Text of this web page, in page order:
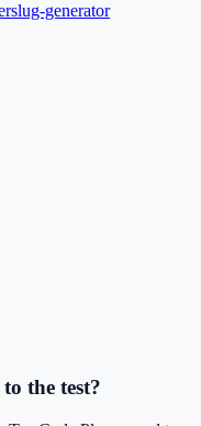
slug-generator
the test?
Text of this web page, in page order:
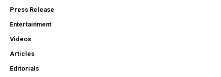
Press Release
Entertainment
Videos
Articles
Editorials
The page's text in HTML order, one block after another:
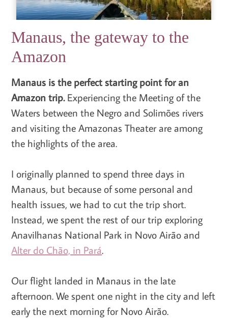
Manaus, the gateway to the
Amazon
Manaus is the perfect starting point for an
Amazon trip.Experiencing the Meeting of the
Waters between the Negro and Solimões rivers
and visiting the Amazonas Theater are among
the highlights of the area.
I originally planned to spend three days in
Manaus, but because of some personal and
health issues, we had to cut the trip short.
Instead, we spent the rest of our trip exploring
Anavilhanas National Park in Novo Airão and
Alter do Chão, in Pará.
Our flight landed in Manaus in the late
afternoon. We spent one night in the city and left
early the next morning for Novo Airão.
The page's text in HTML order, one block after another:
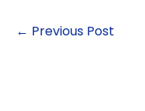
← Previous Post
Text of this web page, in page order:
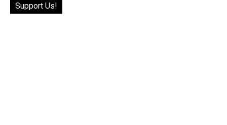
Support Us!
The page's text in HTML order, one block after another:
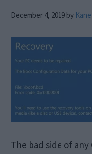
December 4, 2019 by
The bad side of

━━━━

▶ _What you should do_:
Would you retype every line shown above exactly, leaving the pictures aside?

▶ _Written answer_:
Text of this web page, in page order:
slug-generator
the test?
Text of this web page, in page order:
Press Release
Entertainment
Videos
Articles
Editorials
The page's text in HTML order, one block after another:
Manaus, the gateway to the
Amazon
Manaus is the perfect starting point for an
Amazon trip.Experiencing the Meeting of the
Waters between the Negro and Solimões rivers
and visiting the Amazonas Theater are among
the highlights of the area.
I originally planned to spend three days in
Manaus, but because of some personal and
health issues, we had to cut the trip short.
Instead, we spent the rest of our trip exploring
Anavilhanas National Park in Novo Airão and
Alter do Chão, in Pará.
Our flight landed in Manaus in the late
afternoon. We spent one night in the city and left
early the next morning for Novo Airão.
The page's text in HTML order, one block after another:
← Previous Post
Text of this web page, in page order:
Support Us!
The page's text in HTML order, one block after another:
December 4, 2019 by
The bad side of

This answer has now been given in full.